* _Directions_: From the data below, retype exactly the lines starting with the one that contains "State what is at (1130, 288)." and ending with the one that contains "[619,265,631,269]", both included.

[Data records]
________

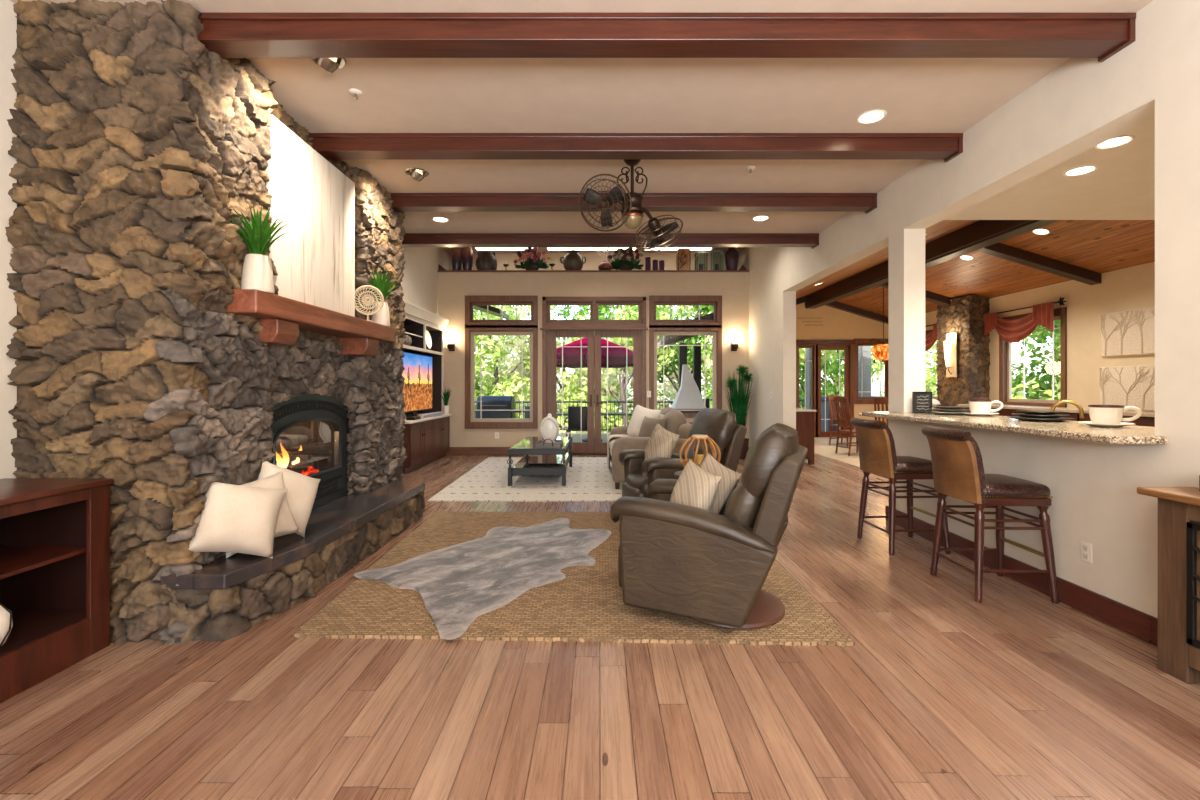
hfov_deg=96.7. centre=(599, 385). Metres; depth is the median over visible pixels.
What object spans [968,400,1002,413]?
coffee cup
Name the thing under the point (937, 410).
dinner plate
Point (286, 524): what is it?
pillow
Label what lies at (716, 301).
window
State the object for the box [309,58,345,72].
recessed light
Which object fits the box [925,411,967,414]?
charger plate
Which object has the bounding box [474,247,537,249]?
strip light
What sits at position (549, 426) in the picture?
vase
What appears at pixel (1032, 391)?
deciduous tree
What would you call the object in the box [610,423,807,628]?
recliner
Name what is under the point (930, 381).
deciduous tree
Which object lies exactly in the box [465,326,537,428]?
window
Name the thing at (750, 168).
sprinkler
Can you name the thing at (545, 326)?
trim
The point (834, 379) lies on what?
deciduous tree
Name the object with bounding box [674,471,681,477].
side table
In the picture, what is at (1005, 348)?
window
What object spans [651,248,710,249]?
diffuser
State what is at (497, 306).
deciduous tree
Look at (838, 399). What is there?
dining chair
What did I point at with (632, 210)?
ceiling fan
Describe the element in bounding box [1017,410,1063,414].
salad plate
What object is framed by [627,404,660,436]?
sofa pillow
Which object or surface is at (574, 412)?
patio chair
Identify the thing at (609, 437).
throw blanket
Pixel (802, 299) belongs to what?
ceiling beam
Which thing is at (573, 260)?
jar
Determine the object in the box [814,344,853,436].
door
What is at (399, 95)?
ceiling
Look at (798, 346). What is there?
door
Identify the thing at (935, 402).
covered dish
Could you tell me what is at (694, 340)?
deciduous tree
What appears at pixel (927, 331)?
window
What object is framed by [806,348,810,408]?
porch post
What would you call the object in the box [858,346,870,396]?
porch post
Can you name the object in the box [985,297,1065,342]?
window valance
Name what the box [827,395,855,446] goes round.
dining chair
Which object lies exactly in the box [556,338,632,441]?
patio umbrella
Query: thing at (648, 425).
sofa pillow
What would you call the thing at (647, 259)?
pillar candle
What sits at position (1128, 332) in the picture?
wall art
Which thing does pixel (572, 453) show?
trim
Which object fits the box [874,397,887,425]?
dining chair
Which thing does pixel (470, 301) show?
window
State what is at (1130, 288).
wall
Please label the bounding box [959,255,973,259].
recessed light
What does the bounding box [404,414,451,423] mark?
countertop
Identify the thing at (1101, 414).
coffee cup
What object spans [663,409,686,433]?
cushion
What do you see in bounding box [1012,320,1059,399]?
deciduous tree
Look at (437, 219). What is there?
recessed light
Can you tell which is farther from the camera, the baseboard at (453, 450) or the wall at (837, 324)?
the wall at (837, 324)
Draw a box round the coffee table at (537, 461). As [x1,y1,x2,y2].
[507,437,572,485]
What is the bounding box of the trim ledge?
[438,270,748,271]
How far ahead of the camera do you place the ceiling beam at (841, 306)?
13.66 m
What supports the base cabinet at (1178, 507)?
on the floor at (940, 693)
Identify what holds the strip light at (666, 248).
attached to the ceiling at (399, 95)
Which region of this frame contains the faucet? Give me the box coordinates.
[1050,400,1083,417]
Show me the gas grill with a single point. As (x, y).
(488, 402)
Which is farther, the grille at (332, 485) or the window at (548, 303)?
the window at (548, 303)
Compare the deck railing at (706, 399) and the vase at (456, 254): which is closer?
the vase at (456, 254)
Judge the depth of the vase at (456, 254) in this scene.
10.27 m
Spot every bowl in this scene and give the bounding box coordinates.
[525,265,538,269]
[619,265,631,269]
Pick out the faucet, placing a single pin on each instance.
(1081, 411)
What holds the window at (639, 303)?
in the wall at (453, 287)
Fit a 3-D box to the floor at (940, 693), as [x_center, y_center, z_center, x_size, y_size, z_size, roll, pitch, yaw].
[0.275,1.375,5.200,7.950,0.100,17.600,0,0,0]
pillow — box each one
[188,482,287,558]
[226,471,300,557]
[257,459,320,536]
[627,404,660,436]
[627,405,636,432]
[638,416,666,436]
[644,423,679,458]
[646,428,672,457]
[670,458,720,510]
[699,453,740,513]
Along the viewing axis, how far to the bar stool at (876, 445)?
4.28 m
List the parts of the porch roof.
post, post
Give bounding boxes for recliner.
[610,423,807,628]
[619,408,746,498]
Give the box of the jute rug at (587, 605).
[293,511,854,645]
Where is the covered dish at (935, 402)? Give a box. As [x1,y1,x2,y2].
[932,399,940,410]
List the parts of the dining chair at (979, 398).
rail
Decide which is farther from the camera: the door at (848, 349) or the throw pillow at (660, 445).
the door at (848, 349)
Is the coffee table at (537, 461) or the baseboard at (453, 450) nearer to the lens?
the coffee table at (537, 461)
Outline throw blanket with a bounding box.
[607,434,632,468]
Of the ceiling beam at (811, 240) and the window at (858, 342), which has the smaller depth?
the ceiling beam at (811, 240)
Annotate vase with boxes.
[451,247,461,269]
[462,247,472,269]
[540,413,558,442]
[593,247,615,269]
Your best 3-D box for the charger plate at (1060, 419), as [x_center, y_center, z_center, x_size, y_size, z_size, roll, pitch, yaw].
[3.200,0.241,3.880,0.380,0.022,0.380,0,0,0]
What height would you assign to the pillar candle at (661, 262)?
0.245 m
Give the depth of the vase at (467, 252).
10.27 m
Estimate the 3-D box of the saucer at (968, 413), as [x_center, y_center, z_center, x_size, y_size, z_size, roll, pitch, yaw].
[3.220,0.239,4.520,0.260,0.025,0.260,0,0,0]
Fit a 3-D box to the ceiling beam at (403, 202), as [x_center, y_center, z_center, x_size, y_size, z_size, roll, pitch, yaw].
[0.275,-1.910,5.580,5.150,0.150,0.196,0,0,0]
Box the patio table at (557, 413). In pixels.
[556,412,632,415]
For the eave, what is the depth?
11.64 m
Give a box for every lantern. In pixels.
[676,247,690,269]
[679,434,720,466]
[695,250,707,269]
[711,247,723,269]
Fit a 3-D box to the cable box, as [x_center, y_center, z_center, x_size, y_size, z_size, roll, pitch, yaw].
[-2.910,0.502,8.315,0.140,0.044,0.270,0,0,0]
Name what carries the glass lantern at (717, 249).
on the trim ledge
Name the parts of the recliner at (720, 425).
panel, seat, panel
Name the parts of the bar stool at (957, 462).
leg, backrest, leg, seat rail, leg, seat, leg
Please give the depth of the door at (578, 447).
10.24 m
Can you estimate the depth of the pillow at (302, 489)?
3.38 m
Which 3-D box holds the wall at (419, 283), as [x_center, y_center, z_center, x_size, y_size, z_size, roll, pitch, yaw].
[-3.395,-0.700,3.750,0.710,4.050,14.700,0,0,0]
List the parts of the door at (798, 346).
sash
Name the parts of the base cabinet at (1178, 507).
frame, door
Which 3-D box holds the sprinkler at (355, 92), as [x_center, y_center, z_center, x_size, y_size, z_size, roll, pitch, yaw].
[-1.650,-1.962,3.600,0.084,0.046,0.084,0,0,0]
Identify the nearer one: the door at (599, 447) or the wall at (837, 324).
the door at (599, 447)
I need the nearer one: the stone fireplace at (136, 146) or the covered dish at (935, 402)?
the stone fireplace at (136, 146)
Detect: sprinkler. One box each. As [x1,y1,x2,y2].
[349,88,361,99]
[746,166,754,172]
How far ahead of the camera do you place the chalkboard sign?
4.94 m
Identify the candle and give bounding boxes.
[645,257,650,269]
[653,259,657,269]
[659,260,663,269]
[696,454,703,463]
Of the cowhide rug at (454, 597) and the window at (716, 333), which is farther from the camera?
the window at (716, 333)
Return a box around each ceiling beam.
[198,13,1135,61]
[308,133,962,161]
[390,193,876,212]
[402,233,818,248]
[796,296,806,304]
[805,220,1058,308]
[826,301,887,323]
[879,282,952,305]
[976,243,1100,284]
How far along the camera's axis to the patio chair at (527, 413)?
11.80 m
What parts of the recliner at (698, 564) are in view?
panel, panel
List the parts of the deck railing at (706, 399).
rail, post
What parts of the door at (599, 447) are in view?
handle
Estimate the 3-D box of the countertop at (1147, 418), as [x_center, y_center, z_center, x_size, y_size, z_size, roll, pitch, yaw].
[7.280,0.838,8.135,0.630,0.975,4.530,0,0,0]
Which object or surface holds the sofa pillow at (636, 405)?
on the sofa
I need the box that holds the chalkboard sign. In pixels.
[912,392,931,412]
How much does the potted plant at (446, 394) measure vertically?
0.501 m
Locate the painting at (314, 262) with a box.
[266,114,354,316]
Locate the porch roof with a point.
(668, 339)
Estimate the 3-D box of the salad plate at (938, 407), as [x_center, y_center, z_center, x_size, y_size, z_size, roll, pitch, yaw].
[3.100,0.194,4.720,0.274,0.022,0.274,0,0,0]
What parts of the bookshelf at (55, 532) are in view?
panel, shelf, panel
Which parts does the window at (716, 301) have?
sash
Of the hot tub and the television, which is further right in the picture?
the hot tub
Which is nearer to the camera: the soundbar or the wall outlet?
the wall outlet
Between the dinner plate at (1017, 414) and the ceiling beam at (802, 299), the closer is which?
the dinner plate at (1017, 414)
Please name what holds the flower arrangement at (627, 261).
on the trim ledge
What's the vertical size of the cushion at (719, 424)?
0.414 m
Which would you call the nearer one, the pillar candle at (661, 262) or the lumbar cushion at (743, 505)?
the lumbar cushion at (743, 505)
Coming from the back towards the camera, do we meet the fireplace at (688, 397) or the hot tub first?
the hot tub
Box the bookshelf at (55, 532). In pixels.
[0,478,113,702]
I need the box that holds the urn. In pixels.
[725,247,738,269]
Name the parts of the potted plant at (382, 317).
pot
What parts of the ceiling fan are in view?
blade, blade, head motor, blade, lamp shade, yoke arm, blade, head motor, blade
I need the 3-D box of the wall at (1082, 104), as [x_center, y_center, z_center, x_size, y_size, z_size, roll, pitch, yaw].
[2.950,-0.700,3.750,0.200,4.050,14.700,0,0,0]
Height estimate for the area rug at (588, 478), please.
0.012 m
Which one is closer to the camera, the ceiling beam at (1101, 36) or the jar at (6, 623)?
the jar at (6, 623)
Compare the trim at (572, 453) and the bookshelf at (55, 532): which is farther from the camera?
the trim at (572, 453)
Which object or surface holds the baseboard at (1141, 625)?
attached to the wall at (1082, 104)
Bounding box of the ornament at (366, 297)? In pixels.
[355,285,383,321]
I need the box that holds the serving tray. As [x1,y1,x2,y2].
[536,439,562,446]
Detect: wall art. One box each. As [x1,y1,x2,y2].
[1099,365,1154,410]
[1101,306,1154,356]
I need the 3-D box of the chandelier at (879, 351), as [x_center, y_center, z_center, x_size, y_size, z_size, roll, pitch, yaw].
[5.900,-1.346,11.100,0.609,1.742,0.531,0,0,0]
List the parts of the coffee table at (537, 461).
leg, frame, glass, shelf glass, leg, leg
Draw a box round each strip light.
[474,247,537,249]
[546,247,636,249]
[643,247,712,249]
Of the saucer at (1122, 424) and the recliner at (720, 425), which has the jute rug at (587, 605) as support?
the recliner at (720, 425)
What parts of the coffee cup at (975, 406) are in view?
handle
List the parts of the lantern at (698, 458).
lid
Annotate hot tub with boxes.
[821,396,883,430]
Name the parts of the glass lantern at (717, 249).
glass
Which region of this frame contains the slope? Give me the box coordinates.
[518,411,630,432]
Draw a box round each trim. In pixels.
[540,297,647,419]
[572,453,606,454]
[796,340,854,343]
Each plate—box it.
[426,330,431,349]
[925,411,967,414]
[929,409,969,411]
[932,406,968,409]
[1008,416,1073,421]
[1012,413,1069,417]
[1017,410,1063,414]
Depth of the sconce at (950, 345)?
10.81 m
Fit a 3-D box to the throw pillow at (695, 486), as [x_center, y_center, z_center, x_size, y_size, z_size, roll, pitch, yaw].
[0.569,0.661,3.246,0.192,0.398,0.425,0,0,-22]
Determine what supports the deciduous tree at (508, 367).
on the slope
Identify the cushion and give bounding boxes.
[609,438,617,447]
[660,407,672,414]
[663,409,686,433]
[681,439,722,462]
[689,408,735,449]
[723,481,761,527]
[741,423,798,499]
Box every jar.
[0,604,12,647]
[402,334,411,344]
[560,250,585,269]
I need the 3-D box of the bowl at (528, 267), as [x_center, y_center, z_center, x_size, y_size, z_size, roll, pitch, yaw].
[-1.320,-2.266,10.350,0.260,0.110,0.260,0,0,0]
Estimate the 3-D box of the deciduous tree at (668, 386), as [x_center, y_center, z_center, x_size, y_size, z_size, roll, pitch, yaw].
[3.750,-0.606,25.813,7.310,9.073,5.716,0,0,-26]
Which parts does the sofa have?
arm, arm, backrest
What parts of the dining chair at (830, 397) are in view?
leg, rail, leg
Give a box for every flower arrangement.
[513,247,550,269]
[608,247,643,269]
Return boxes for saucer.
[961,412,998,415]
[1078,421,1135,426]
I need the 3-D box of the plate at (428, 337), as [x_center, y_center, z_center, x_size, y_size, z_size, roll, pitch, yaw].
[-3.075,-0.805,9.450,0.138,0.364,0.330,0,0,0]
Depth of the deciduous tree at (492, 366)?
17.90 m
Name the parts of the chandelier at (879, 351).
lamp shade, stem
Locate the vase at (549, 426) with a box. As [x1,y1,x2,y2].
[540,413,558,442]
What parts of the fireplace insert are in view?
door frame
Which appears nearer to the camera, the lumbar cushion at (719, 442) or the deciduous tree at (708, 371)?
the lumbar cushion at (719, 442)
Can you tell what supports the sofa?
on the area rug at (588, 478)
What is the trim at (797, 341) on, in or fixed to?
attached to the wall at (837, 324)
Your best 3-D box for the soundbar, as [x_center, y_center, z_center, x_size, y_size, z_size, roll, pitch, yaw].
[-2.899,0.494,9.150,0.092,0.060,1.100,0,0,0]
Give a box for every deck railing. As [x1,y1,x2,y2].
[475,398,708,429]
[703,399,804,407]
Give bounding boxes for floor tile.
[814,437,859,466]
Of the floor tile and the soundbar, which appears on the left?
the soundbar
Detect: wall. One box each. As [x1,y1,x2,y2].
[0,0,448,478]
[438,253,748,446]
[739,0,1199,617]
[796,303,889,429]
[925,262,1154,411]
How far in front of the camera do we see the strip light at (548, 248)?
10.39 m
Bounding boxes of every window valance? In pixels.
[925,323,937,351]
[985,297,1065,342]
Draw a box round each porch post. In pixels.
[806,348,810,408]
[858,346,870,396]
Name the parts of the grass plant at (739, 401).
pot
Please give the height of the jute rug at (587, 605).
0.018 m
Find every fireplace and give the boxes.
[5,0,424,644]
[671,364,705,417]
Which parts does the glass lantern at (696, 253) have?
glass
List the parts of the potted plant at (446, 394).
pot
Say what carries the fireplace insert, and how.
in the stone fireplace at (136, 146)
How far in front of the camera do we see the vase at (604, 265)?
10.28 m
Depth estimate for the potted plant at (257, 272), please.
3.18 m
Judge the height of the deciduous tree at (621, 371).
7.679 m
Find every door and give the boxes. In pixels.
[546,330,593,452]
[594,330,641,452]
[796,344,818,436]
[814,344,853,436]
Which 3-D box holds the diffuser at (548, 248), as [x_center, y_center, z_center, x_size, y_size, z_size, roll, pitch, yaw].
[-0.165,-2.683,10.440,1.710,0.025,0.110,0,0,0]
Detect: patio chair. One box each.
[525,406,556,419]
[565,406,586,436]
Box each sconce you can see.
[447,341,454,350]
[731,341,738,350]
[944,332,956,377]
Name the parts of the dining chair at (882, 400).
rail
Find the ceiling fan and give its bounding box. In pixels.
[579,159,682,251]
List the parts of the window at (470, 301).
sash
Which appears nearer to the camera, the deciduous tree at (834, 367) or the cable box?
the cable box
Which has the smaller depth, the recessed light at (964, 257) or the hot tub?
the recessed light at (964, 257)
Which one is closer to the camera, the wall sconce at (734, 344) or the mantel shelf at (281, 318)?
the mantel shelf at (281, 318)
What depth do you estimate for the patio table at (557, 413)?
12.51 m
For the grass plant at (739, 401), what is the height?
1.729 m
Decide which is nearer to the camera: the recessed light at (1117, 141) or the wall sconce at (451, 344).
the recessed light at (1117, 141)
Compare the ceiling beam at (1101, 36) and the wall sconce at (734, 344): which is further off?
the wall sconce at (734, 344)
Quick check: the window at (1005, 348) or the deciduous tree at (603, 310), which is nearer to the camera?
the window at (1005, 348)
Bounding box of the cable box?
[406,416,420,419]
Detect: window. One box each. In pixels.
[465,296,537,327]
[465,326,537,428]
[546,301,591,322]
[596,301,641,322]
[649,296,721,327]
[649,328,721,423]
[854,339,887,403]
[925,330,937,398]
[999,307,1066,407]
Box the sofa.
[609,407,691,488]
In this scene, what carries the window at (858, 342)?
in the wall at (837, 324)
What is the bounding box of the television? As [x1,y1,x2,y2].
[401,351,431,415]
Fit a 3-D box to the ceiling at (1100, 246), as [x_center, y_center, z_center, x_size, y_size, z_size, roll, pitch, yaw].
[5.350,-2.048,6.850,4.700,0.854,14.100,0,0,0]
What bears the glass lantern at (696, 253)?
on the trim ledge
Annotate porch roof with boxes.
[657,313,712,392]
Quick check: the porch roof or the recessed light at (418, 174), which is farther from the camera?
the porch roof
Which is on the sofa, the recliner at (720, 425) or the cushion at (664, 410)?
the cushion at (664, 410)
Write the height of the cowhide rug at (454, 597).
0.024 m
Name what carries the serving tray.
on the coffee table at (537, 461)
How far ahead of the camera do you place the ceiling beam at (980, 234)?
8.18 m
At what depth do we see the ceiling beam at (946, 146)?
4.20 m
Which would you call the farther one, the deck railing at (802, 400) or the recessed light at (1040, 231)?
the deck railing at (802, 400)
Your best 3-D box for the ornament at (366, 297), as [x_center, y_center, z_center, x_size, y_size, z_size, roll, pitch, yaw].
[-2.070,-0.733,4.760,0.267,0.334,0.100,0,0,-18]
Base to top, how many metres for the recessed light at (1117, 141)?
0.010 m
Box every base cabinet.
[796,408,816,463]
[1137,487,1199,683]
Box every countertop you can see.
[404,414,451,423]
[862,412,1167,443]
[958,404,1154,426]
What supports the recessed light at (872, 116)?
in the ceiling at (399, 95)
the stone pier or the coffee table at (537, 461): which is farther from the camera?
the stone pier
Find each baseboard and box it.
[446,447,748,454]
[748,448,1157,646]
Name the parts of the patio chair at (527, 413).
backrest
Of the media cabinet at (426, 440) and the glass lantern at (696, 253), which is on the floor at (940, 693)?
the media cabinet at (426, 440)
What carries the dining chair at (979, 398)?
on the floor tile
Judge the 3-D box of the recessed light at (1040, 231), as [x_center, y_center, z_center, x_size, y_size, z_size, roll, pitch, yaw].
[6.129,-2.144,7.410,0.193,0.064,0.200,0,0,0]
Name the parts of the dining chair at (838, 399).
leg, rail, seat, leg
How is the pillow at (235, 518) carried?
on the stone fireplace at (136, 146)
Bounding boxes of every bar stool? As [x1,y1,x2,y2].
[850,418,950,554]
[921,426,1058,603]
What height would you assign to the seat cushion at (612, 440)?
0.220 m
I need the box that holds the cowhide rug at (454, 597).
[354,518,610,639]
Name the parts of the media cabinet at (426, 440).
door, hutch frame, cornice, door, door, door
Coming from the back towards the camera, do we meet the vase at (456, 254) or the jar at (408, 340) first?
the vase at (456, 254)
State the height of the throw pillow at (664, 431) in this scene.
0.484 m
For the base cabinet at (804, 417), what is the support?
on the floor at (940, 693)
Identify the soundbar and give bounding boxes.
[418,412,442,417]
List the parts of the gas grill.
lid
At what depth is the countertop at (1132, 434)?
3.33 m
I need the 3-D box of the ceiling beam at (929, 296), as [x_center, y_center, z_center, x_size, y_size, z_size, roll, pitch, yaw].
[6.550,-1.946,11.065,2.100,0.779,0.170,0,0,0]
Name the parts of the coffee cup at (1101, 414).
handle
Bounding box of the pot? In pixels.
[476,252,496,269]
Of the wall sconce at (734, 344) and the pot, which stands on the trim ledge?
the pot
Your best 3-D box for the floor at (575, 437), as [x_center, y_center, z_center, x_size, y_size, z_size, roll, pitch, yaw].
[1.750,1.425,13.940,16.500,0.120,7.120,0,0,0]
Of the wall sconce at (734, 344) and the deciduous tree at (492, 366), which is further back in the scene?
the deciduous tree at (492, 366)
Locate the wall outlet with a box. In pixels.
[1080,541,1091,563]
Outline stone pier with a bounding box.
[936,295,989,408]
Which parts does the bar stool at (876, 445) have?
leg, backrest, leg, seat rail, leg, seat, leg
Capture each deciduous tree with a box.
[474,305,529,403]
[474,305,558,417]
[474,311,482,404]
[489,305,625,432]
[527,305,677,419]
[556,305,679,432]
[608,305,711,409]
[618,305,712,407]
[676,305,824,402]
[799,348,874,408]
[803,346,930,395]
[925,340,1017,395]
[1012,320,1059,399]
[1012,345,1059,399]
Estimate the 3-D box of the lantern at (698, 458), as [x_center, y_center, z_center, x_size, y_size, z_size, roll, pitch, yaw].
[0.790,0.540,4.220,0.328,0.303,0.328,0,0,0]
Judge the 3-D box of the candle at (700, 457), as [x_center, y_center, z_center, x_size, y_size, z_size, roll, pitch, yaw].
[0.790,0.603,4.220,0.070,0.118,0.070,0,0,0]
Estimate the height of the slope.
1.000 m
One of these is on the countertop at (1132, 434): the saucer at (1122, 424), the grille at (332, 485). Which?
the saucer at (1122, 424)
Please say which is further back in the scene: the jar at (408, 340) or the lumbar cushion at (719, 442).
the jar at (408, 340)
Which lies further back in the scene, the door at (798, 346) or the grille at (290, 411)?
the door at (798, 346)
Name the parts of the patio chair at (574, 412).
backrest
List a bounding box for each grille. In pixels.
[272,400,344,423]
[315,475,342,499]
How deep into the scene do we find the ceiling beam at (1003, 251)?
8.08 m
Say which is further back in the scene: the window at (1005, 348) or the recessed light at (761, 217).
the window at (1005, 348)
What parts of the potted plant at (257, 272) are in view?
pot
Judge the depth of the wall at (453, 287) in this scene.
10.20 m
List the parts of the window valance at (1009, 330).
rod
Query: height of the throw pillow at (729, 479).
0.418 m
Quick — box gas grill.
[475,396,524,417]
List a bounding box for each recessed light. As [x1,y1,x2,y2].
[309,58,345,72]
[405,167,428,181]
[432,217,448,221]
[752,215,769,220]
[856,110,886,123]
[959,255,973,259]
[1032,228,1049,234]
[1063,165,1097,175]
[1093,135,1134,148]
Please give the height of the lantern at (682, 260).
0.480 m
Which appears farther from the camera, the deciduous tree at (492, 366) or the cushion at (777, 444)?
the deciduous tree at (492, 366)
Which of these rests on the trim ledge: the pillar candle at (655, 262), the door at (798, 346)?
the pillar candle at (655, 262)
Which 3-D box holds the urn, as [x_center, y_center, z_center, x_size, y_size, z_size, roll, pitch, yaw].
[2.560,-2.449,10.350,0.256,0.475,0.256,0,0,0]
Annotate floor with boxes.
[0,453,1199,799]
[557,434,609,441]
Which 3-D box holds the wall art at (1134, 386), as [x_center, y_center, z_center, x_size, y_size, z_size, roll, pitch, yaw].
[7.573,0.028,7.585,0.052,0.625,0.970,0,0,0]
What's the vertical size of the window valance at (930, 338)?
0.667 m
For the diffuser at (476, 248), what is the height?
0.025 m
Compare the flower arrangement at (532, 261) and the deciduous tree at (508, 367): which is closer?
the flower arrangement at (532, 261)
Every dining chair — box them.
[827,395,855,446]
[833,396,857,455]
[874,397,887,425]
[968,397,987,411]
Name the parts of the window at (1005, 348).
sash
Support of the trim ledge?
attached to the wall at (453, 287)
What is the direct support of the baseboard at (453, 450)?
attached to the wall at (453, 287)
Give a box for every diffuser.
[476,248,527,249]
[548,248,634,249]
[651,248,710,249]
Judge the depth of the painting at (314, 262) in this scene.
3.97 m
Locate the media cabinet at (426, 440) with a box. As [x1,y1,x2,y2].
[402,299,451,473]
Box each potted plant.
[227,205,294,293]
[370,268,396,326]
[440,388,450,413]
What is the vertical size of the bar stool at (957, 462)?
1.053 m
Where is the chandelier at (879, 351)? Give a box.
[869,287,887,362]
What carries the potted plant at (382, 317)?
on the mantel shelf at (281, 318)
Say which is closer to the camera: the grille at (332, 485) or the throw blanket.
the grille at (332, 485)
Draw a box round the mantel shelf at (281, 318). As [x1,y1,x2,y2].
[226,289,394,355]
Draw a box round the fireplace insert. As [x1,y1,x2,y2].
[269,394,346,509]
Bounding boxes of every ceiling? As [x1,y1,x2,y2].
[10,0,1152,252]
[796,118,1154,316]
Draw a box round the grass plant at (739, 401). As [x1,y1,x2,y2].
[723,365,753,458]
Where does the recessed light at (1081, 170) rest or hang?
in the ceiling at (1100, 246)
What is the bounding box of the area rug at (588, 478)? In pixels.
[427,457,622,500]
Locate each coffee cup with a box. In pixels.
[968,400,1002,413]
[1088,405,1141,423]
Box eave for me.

________

* _Reply to the task_:
State what is at (1130, 288).
wall
Please label the bounding box [959,255,973,259].
recessed light
What does the bounding box [404,414,451,423] mark?
countertop
Identify the thing at (1101, 414).
coffee cup
What object spans [663,409,686,433]?
cushion
What do you see in bounding box [1012,320,1059,399]?
deciduous tree
Look at (437, 219). What is there?
recessed light
Can you tell which is farther from the camera, the baseboard at (453, 450) or the wall at (837, 324)?
the wall at (837, 324)
Draw a box round the coffee table at (537, 461). As [x1,y1,x2,y2].
[507,437,572,485]
What is the bounding box of the trim ledge?
[438,270,748,271]
How far ahead of the camera do you place the ceiling beam at (841, 306)?
13.66 m
What supports the base cabinet at (1178, 507)?
on the floor at (940, 693)
Identify what holds the strip light at (666, 248).
attached to the ceiling at (399, 95)
Which region of this frame contains the faucet? Give me the box coordinates.
[1050,400,1083,417]
Show me the gas grill with a single point. As (x, y).
(488, 402)
Which is farther, the grille at (332, 485) or the window at (548, 303)?
the window at (548, 303)
Compare the deck railing at (706, 399) and the vase at (456, 254): which is closer?
the vase at (456, 254)
Judge the depth of the vase at (456, 254) in this scene.
10.27 m
Spot every bowl in this scene and give the bounding box coordinates.
[525,265,538,269]
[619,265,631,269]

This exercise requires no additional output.